Work to complete – Would you retype the whole listing exactly, leaving its pictures out?

[[ Recorded information, beginning ]]

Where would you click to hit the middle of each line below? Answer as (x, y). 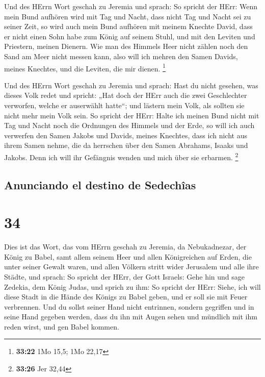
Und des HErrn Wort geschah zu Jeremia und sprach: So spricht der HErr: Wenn (131, 6)
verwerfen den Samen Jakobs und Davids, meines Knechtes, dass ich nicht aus (126, 135)
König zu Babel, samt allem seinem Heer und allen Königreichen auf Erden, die (128, 256)
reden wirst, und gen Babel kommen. (62, 326)
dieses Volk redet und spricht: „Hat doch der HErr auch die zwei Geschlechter (126, 95)
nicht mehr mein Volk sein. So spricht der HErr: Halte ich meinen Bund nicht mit (132, 115)
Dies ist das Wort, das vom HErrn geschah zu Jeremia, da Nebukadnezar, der (125, 247)
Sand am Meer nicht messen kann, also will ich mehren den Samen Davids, (121, 56)
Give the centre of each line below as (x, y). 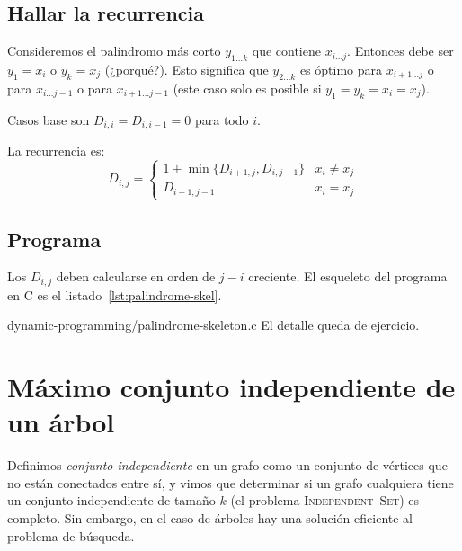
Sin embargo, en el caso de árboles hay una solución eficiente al (238, 518)
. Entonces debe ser (400, 51)
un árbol (61, 422)
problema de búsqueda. (71, 535)
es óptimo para (341, 69)
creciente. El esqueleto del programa (348, 276)
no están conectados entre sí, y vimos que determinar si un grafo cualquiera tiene (231, 482)
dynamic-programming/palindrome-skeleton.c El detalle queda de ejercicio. (213, 325)
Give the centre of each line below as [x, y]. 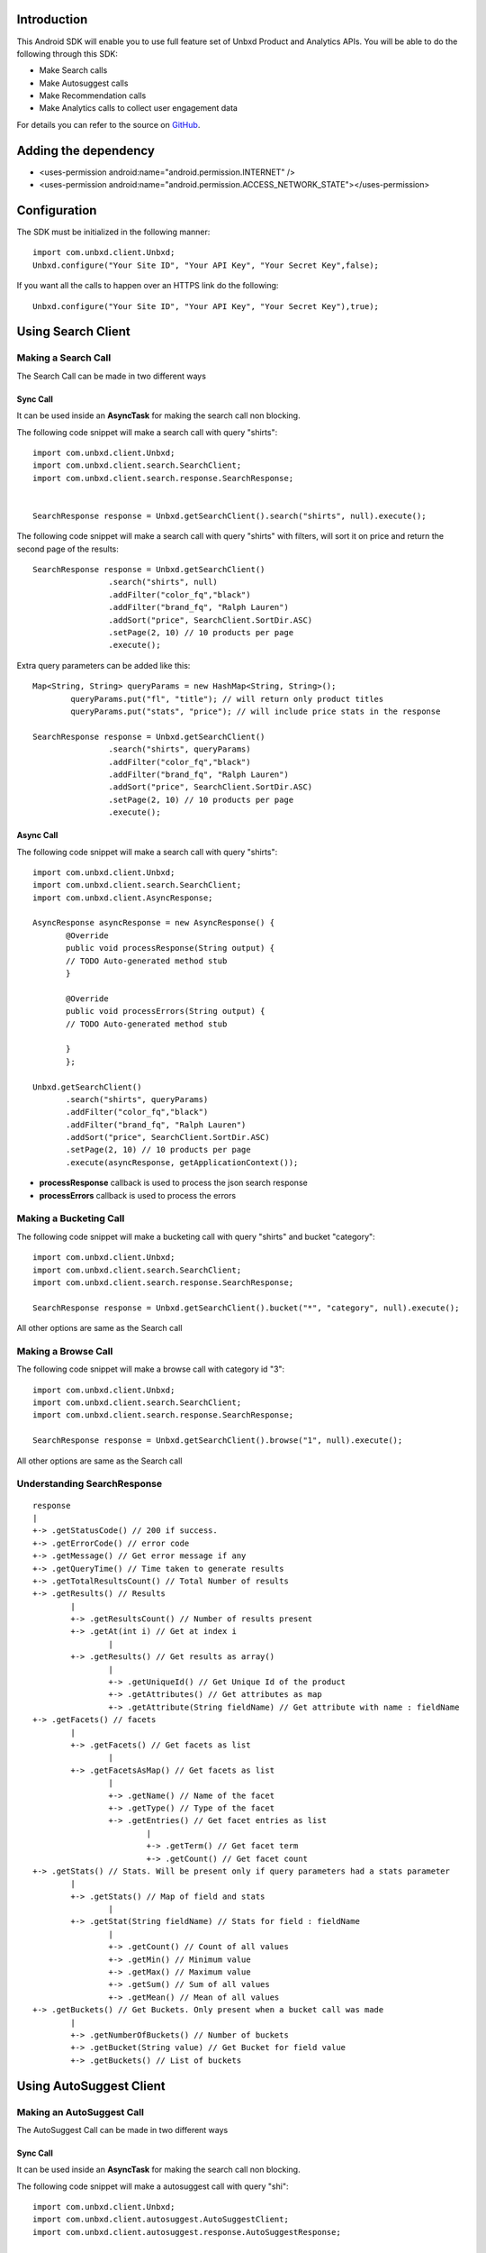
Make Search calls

[[ Recorded information, end ]]

Task output –
Where would you click to hit the middle of each line below? Answer as (x, y). 
Und des HErrn Wort geschah zu Jeremia und sprach: So spricht der HErr: Wenn (131, 6)
verwerfen den Samen Jakobs und Davids, meines Knechtes, dass ich nicht aus (126, 135)
König zu Babel, samt allem seinem Heer und allen Königreichen auf Erden, die (128, 256)
reden wirst, und gen Babel kommen. (62, 326)
dieses Volk redet und spricht: „Hat doch der HErr auch die zwei Geschlechter (126, 95)
nicht mehr mein Volk sein. So spricht der HErr: Halte ich meinen Bund nicht mit (132, 115)
Dies ist das Wort, das vom HErrn geschah zu Jeremia, da Nebukadnezar, der (125, 247)
Sand am Meer nicht messen kann, also will ich mehren den Samen Davids, (121, 56)
Give the centre of each line below as (x, y). 
Sin embargo, en el caso de árboles hay una solución eficiente al (238, 518)
. Entonces debe ser (400, 51)
un árbol (61, 422)
problema de búsqueda. (71, 535)
es óptimo para (341, 69)
creciente. El esqueleto del programa (348, 276)
no están conectados entre sí, y vimos que determinar si un grafo cualquiera tiene (231, 482)
dynamic-programming/palindrome-skeleton.c El detalle queda de ejercicio. (213, 325)
Give the centre of each line below as [x, y]. 
Make Search calls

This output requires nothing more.